We’ll be talking a bit about why that is. And regrettably for many of you, I think, you won’t be looking back on the refugee crisis as much as you’ll be talking about it as an ever-present thing for a number of years, or at least that’s the way, unfortunately, things look at the moment because of the various dynamics involved. It is very, very complicated, very emotionally fraught. It crosses humanitarian, political, economic lines. And so we have assembled a panel here to really get at the issues here. And I think you have their bio information. I would just stress that, as I introduce them, to look at their record as practitioners, because all three of our panelists here have been dealing with these issues in real life and in ways that I think will lend a lot to the discussion.

So we’ll be talking for about a half-hour or so, and then we’ll open it up for questions so please be ready for questions. And with that, I want to—I want to kick it off. First, I want to introduce, from my far left to me, Gregory Maniatis. Gregory has worked on the process and the policy issues of refugees for quite some time. Up to last year he was a senior advisor to the UN Special Envoy for the Secretary General on Migration Issues Peter Sutherland, and is at the Open Society Foundations at the moment leading their International Migration Initiative.

MANIATIS: That’s right. MCMAHON: Meighan Stone, in the middle, is with the Council on Foreign Relations. She’s my colleague there. She’s a senior fellow with the Women and Foreign Policy Program.

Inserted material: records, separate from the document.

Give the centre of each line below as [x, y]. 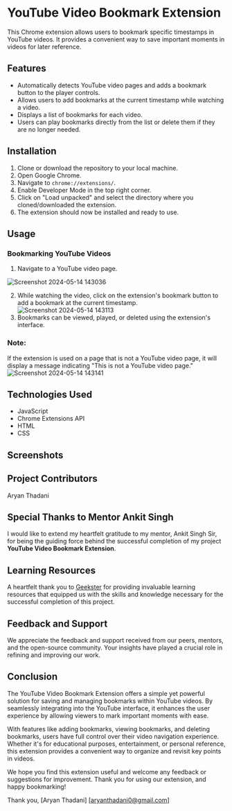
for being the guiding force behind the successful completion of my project [114, 541]
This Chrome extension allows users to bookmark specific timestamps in [111, 32]
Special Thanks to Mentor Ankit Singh [91, 517]
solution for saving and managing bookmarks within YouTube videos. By [110, 701]
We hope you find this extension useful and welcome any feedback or [107, 771]
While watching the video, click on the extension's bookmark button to [118, 295]
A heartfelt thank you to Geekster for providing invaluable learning [101, 587]
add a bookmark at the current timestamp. [78, 303]
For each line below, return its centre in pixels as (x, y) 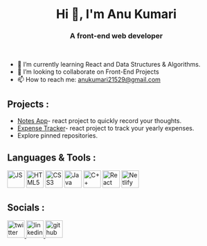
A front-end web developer (116, 36)
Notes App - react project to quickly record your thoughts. (99, 121)
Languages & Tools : (52, 157)
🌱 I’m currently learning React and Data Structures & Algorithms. (109, 65)
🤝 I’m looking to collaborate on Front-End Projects (88, 72)
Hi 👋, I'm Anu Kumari (116, 14)
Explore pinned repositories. (57, 136)
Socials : (26, 207)
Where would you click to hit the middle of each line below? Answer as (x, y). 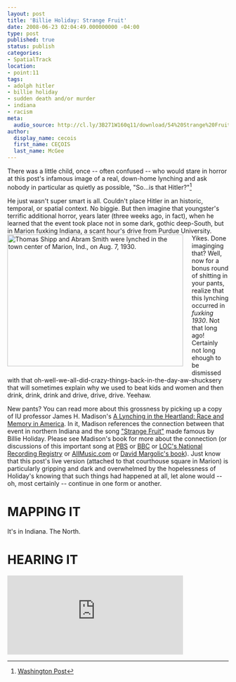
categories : (25, 53)
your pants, (208, 283)
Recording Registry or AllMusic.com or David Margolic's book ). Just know (114, 453)
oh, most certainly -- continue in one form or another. (85, 483)
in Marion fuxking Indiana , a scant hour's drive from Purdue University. (110, 231)
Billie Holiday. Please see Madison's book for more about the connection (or (117, 438)
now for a (206, 260)
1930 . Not (206, 320)
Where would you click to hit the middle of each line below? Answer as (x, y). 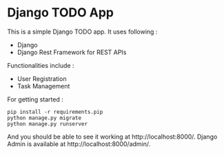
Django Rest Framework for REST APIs (72, 52)
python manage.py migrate (44, 118)
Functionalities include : (41, 65)
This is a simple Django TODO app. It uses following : (82, 32)
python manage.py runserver (48, 124)
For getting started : (35, 99)
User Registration (42, 79)
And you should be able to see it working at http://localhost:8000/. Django (112, 136)
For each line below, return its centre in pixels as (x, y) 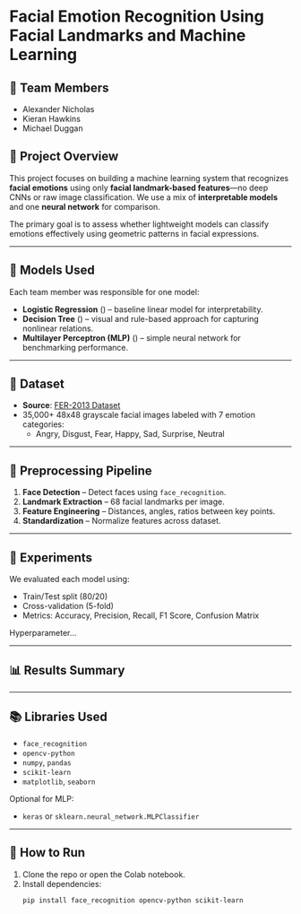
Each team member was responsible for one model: (104, 292)
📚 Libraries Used (58, 717)
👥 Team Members (59, 87)
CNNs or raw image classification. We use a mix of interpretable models (144, 197)
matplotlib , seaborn (59, 781)
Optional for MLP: (42, 798)
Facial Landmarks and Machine (128, 35)
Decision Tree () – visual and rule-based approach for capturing (141, 318)
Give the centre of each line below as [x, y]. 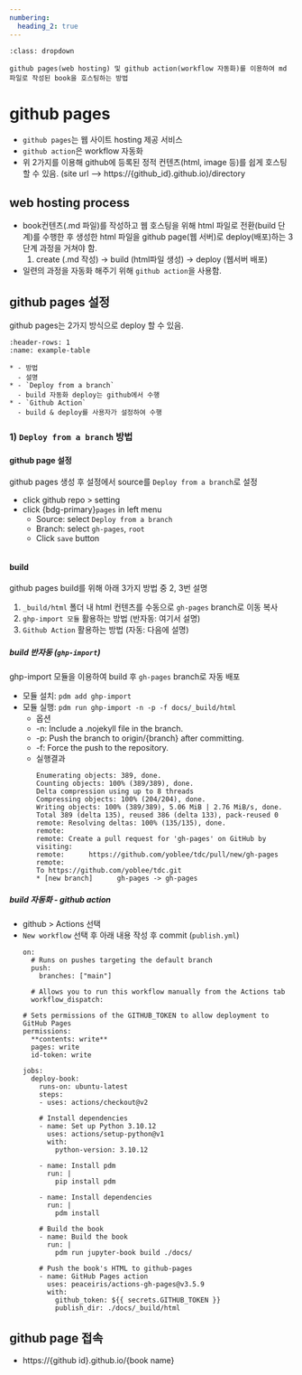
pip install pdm [86, 1182]
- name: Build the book [83, 1237]
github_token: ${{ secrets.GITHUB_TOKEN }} [138, 1300]
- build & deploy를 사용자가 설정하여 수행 [90, 413]
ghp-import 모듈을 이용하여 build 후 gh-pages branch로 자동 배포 [125, 677]
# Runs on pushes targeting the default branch [122, 960]
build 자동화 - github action [60, 899]
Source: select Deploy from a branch [104, 519]
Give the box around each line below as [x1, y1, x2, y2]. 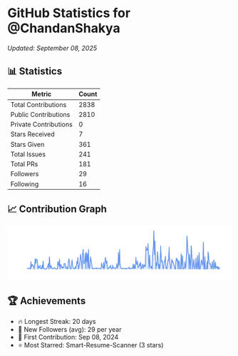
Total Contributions [10, 100, 67, 108]
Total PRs [10, 160, 38, 168]
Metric [31, 90, 52, 98]
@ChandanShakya [7, 20, 120, 36]
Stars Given [10, 140, 45, 148]
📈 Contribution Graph [7, 203, 107, 215]
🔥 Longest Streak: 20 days [17, 317, 96, 326]
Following [10, 180, 39, 188]
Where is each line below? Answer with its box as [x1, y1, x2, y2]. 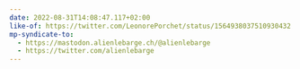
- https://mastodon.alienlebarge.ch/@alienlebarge [17, 38, 211, 47]
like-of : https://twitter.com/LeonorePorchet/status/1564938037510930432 [9, 22, 292, 30]
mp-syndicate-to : [9, 30, 75, 39]
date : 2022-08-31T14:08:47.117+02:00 [9, 13, 151, 22]
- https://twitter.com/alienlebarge [17, 47, 154, 56]
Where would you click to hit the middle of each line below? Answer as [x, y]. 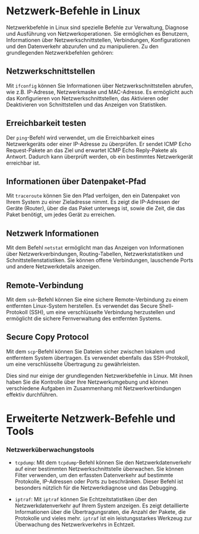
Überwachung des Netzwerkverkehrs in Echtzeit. [75, 524]
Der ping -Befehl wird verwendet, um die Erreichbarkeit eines [80, 137]
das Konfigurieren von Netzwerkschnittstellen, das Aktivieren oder [87, 98]
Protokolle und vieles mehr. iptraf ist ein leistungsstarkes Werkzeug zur [103, 519]
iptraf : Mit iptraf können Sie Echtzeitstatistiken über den [86, 500]
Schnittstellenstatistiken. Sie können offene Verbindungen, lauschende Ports [100, 260]
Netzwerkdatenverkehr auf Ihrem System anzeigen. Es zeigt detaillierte [102, 505]
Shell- [166, 306]
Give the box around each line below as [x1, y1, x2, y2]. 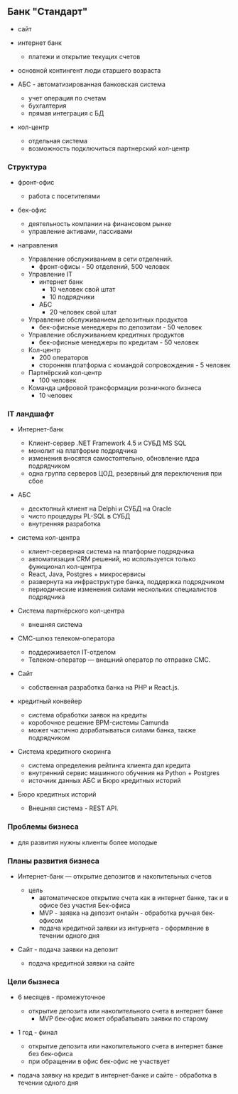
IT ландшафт [7, 409, 55, 419]
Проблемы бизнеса [7, 822, 80, 832]
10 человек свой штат [49, 285, 116, 294]
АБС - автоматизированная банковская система [17, 80, 166, 88]
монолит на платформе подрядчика [28, 446, 137, 455]
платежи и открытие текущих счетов [28, 52, 141, 61]
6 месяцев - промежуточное [17, 993, 106, 1001]
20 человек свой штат [49, 308, 117, 317]

And she in particular has dealt with working with refugees, and women and girls in particular, in their situations. And whether—and through her work the Malala Fund, or I think the WFP as well, has had upfront exposure to what these refugees are facing and the challenges they face. Bitta Mostofi, to my direct left, has been working the issues right here in New York as commissioner of the New York Mayor’s Office of Immigrant Affairs. And, as her bio says, longtime advocate for immigration rights, for human rights, and I think dealing with a lot of the practical issues that are playing out in the country but in the city. And I think what we’re going to see in this discussion is an attempt to kind of walk through the nature of the problem as it exists globally and then bring it right to our doorstep in New York City in terms of how it’s playing out here. This is not one of those problems that’s over there and, oh, we have to think about this and try to solve it as it relates to the rest of the world; it’s actually—it’s playing out in our own country. And I think almost a daily glance at the various news media will show something going on involving refugees issues in the United States as well as around the world.